John Herbert Crawford,  (22 March 1908 – 10 September 1991) was an Australian tennis player during the 1930s. He was the World No. 1 amateur for 1933, during which year he won the Australian Open, the French Open, and Wimbledon, and was runner-up at the U.S. Open in five sets, thus missing the Grand Slam by one set that year. He also won the Australian Open in 1931, 1932, and 1935. He was inducted into the International Tennis Hall of Fame in 1979.

Early life
Crawford was born on 22 March 1908 in Urangeline, near Albury, New South Wales, the second youngest child of Jack Sr. and Lottie Crawford. He had no tennis training as a child and practised mainly by hitting against the house and school and playing his older brother. Crawford played his first competition match at age 12 in a mixed doubles match at the Haberfield club. He won the Australian junior championships four consecutive times from 1926 to 1929 which entitled him to the permanent possession of the trophy.

Career
Although he won a number of major championship titles he is perhaps best known for something he did not do – complete the tennis Grand Slam in 1933, five years before Don Budge accomplished the feat for the first time in 1938.

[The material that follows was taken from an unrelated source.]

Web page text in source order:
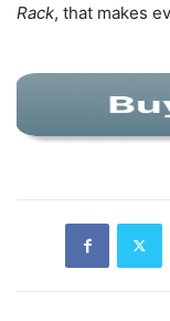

In 1933, Crawford won the Australian Championships, French Championships, and Wimbledon Championships, leaving him needing to win the U.S. Championships to complete the Grand Slam. An asthmatic who suffered in the muggy summer heat of Forest Hills, Crawford was leading the Englishman Fred Perry in the final of the US Championships by two sets to one when his strength began to fade. It was said that Crawford was an asthmatic who frequently took brandy mixed with sugar to help his breathing during matches, and on the muggy afternoon in Forest Hills he was said to have downed two or three doses of the concoction, though there are differing accounts of what Crawford actually drank. Crawford ended up losing the match by the final score of 3–6, 13–11, 6–4, 0–6, 1–6.

Crawford was ranked World No. 1 amateur in 1933 by A. Wallis Myers, Bernard Brown, Pierre Gillou,
Didier Poulain, John R. Tunis (The Literary Digest), Harry Hopman (Melbourne Herald), Alfred Chave (Brisbane Telegraph), "Set" (The West Australian) and Ellsworth Vines.

Crawford exacted some measure of revenge against Perry at the 1935 Australian, winning the final against Perry in four sets. Historically, he was competing in his tenth straight major final, a record matched only by Big Bill Tilden and then joined by Roger Federer. He advanced to his last Australian finals in 1936 and 1940, felled each time by fellow Aussie Adrian Quist, but he had set a record by making seven Australian finals appearances, equaled only by Roy Emerson in 1967.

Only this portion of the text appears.